We previously developed reporter-peptide nucleic acid (PNA)-peptides for sequence-specific radioimaging and fluorescence imaging of particular mRNAs in cells and tumors. However, a direct test for PNA-peptide hybridization with RNA in the cytoplasm would be desirable. Thiazole orange (TO) dye at the 5' end of a hybridization agent shows a strong increase in fluorescence quantum yield when stacked upon a 5' terminal base pair, in solution and in cells. We hypothesized that hybridization agents with an internal TO could distinguish a single base mutation in RNA. Thus, we designed KRAS2 PNA-IGF1 tetrapeptide agents with an internal TO adjacent to the middle base of the 12th codon, a frequent site of cancer-initiating mutations. Our molecular dynamics calculations predicted a disordered bulge with weaker hybridization resulting from a single RNA mismatch.

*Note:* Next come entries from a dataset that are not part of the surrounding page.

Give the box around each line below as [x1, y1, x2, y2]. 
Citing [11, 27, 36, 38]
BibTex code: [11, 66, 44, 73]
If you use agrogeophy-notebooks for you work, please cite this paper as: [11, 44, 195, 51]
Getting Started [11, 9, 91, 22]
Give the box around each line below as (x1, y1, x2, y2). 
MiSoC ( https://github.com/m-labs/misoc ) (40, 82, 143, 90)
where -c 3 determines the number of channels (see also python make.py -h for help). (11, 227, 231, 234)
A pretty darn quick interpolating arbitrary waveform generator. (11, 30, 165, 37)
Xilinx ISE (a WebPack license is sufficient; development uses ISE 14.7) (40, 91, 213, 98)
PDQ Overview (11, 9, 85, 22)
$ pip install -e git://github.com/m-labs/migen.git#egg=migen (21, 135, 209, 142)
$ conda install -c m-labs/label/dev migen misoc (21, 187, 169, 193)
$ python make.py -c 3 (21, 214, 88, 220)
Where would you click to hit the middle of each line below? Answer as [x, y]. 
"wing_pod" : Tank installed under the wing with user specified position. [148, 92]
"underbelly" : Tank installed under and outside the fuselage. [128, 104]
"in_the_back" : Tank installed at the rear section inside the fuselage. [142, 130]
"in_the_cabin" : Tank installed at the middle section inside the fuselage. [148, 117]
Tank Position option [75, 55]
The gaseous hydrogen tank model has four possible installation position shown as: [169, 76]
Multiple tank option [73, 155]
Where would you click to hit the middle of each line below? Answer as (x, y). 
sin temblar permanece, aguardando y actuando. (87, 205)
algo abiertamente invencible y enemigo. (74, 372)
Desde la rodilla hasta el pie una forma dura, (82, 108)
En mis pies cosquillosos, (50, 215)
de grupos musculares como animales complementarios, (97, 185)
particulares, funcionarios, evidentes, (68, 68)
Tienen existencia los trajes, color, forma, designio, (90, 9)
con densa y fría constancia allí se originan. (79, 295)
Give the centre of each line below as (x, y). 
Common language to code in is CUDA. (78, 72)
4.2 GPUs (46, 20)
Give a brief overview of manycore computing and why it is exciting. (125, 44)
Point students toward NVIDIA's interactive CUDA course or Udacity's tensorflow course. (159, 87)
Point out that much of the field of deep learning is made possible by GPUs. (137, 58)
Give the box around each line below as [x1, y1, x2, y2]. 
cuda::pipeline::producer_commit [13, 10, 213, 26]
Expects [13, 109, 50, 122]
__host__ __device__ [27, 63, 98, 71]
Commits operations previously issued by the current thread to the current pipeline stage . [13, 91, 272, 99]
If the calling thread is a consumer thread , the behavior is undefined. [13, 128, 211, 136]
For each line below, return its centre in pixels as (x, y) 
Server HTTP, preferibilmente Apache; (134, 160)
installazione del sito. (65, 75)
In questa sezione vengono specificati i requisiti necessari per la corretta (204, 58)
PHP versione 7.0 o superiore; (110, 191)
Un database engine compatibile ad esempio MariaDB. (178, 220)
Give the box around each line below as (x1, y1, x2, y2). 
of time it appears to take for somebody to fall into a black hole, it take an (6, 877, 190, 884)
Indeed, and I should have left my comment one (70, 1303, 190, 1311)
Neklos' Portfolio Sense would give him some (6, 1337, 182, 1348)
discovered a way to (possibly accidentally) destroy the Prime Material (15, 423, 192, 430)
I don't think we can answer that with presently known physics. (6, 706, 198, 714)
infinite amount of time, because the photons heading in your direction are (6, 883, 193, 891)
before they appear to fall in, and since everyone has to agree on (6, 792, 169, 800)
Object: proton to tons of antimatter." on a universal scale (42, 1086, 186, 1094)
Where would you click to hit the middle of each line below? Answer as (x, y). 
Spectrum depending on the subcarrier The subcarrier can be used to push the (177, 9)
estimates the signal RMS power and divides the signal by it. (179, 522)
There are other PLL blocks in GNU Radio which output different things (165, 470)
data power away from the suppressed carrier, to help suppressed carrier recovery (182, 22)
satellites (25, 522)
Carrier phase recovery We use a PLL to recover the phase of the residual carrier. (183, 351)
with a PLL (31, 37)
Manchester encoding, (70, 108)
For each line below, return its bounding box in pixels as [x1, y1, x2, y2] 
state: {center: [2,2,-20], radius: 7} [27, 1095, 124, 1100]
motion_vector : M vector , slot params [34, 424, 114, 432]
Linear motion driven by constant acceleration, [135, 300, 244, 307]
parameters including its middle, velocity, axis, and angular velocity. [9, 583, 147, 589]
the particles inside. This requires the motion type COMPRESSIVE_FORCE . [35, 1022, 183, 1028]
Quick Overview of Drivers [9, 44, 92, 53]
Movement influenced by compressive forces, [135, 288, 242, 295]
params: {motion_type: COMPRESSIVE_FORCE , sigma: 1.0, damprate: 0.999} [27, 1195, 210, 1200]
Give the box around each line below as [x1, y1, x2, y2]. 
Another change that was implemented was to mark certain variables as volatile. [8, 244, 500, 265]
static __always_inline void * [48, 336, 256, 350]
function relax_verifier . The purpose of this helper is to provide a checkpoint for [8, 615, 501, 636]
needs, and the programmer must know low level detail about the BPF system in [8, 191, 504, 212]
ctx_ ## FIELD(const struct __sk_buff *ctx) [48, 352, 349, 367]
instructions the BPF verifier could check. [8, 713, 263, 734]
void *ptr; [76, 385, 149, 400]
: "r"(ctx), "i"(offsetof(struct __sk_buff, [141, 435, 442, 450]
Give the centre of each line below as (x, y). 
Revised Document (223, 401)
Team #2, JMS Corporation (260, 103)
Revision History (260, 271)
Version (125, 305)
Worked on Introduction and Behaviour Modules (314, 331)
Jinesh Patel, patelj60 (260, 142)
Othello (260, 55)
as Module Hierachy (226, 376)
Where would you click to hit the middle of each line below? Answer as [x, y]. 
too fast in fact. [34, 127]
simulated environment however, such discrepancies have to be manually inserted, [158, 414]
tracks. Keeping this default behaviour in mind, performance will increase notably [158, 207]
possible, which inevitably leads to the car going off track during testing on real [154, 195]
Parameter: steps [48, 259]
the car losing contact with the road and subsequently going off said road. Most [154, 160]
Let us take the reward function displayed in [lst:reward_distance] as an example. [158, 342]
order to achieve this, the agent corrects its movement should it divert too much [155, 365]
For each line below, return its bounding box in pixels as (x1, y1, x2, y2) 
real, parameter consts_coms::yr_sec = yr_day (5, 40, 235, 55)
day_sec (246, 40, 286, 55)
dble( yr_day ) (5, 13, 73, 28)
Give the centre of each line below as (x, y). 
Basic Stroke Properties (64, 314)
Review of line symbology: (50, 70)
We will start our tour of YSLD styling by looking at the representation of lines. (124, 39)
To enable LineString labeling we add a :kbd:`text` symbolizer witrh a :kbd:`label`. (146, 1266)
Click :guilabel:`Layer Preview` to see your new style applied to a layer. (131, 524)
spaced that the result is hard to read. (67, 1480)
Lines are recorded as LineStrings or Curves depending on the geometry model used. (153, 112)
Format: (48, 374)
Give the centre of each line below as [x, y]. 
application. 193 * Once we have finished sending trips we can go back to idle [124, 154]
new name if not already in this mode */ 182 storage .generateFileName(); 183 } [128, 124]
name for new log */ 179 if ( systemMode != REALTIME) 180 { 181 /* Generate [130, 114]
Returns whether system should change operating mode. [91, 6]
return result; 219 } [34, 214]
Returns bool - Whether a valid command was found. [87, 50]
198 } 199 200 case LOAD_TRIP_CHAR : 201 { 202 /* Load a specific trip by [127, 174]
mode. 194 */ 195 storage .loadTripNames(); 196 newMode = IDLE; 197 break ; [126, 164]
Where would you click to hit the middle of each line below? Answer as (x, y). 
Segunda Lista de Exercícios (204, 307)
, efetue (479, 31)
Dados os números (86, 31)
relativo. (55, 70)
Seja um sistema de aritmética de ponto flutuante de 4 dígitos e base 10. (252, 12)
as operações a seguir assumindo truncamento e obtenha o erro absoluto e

We observed that single-stranded PNA-IGF1 tetrapeptide agents with an internal TO showed low fluorescence, but fluorescence escalated 5-6-fold upon hybridization with KRAS2 RNA. Circular dichroism melting curves showed ∼10 °C higher Tm for fully complementary vs single base mismatch TO-PNA-peptide agent duplexes with KRAS2 RNA. Fluorescence measurements of treated human lung cancer cells similarly showed elevated cytoplasmic fluorescence intensity with fully complementary vs single base mismatch agents. Sequence-specific elevation of internal TO fluorescence is consistent with our hypothesis of detecting cytoplasmic PNA-peptide:RNA hybridization if a mutant agent encounters the corresponding mutant mRNA.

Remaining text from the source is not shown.